Combining (2) and (3) immediately gives (1).
Starting from $k=12$ the sum (1) differs from the conjectured expression. Moreover the difference seems to increase with the growth of $k$ and tend to some finite value as $k\to \infty$.
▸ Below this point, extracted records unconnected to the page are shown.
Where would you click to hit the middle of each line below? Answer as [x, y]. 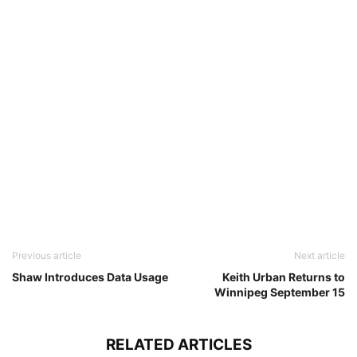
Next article [320, 255]
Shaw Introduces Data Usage [90, 277]
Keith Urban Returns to [284, 277]
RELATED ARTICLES [178, 344]
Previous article [47, 255]
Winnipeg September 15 [280, 292]
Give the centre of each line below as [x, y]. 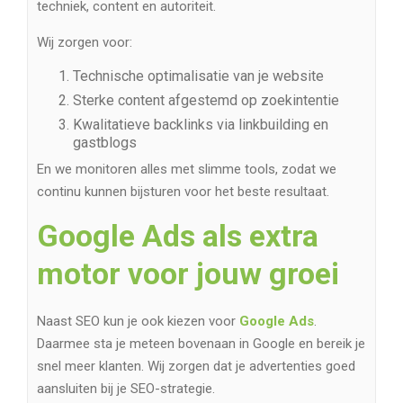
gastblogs [105, 143]
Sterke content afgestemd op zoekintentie [206, 101]
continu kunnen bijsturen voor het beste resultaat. [183, 192]
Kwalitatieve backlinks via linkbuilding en [201, 125]
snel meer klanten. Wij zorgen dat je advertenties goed [196, 367]
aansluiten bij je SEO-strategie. [126, 389]
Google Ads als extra [178, 236]
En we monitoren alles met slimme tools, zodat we [187, 170]
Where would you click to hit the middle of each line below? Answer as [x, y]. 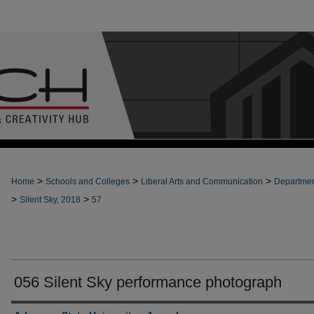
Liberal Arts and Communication [202, 182]
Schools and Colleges [88, 182]
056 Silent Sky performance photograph [148, 282]
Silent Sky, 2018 [50, 200]
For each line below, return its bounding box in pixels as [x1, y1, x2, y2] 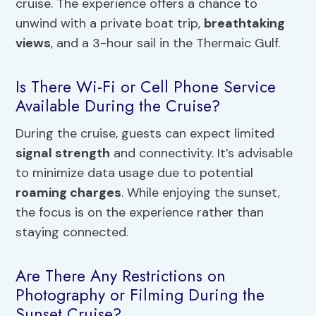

A: I suppose that this is coming from the fact that$$\sin^{2m+1}(x)=\frac 1{2^{2m}}\sum_{k=0}^{m}(-1)^{m-k}\binom{2m+1}{k}\sin\Big((2m-2k+1)x\Big)$$ and that $$S_{k}=\sum_{n=1}^\infty \frac{\sin\big((2k+1) n\big)}n=\alpha_k\,\pi+\beta_k $$ where $$\alpha_k=\lfloor \frac{k-1}{3}\rfloor +\frac{1}{2}$$  $$\beta_k=-\big(k+\frac{1}{2}\big)$$
I hope and wish this will help you for the beautiful conjecture.
A: Let $i=\sqrt{-1}$.
\begin{align}
f(k)&=\sum_{n=1}^\infty\frac{\sin^{2k+1}(n)}{n}\\
&=\sum_{n=1}^\infty\frac1n\frac{i^{2k+1}}{2^{2k+1}}\sum_{j=0}^{2k+1}\binom{2k+1}{j}(-1)^{2k+1-j}e^{in(2j-2k-1)}\\
=&\frac{i^{2k+1}}{2^{2k+1}}\sum_{j=0}^{2k+1}(-1)^{2k+1-j}\binom{2k+1}{j}\sum_{n=1}^\infty  \frac1n e^{in(2k+1-2j)}\\
=&\frac{i^{2k+1}}{2^{2k+1}}\sum_{j=0}^{2k+1}\binom{2k+1}{j}(-1)^{2k+1-j}\Big(-\log(1-e^{i(2k+1-2j)})\Big)
\end{align}
I did not manage to simplify this to your neat closed form result!